BEGIN SOURCE DATA
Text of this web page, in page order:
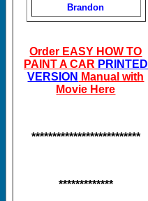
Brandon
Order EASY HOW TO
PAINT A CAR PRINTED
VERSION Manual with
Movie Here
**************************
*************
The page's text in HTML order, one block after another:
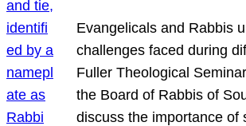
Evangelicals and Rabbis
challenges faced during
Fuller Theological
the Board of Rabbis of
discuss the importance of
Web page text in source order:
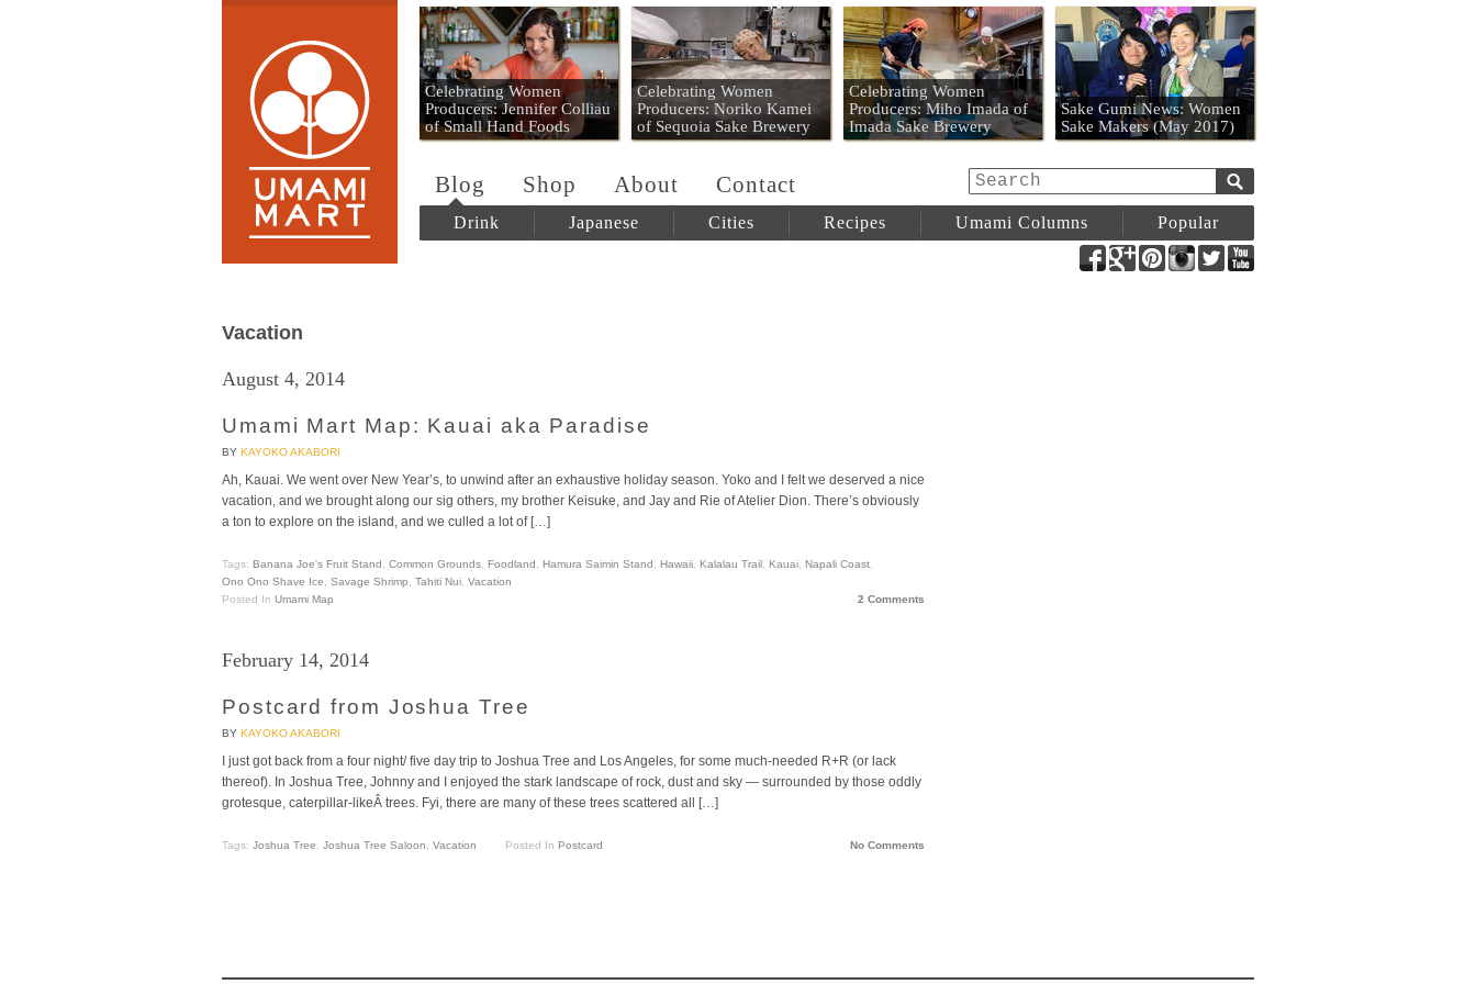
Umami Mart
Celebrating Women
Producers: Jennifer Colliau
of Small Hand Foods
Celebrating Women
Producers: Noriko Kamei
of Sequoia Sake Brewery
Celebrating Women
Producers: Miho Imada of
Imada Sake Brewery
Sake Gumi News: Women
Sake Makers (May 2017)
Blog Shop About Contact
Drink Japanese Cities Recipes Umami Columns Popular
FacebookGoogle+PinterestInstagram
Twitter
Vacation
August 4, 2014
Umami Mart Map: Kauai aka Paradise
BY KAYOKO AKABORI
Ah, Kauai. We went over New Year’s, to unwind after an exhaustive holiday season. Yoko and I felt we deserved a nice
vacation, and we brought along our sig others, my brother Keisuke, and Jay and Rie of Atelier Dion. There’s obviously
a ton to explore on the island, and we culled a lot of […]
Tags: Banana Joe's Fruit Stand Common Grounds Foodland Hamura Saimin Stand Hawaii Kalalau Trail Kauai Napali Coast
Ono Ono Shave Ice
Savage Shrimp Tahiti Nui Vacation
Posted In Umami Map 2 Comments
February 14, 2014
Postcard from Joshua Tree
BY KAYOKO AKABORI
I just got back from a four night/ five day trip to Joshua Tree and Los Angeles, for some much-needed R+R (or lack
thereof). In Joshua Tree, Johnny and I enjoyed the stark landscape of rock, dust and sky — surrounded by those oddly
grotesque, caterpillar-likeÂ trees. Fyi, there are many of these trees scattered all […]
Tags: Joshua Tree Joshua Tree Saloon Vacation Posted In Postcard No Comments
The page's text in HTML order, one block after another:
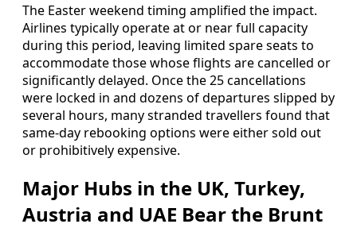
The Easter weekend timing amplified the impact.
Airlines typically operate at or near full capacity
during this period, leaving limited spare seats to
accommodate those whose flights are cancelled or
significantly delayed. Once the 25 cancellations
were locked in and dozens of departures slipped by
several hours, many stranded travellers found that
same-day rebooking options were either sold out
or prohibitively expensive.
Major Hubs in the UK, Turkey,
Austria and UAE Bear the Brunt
END SOURCE DATA
• _TASK DIRECTIONS_
From the line holding "significantly delayed. Once" to the last line of the entries above, restate each line exactly; include both ends and omit everything else.

• _RESPONSE TO THIS EXERCISE_
significantly delayed. Once the 25 cancellations
were locked in and dozens of departures slipped by
several hours, many stranded travellers found that
same-day rebooking options were either sold out
or prohibitively expensive.
Major Hubs in the UK, Turkey,
Austria and UAE Bear the Brunt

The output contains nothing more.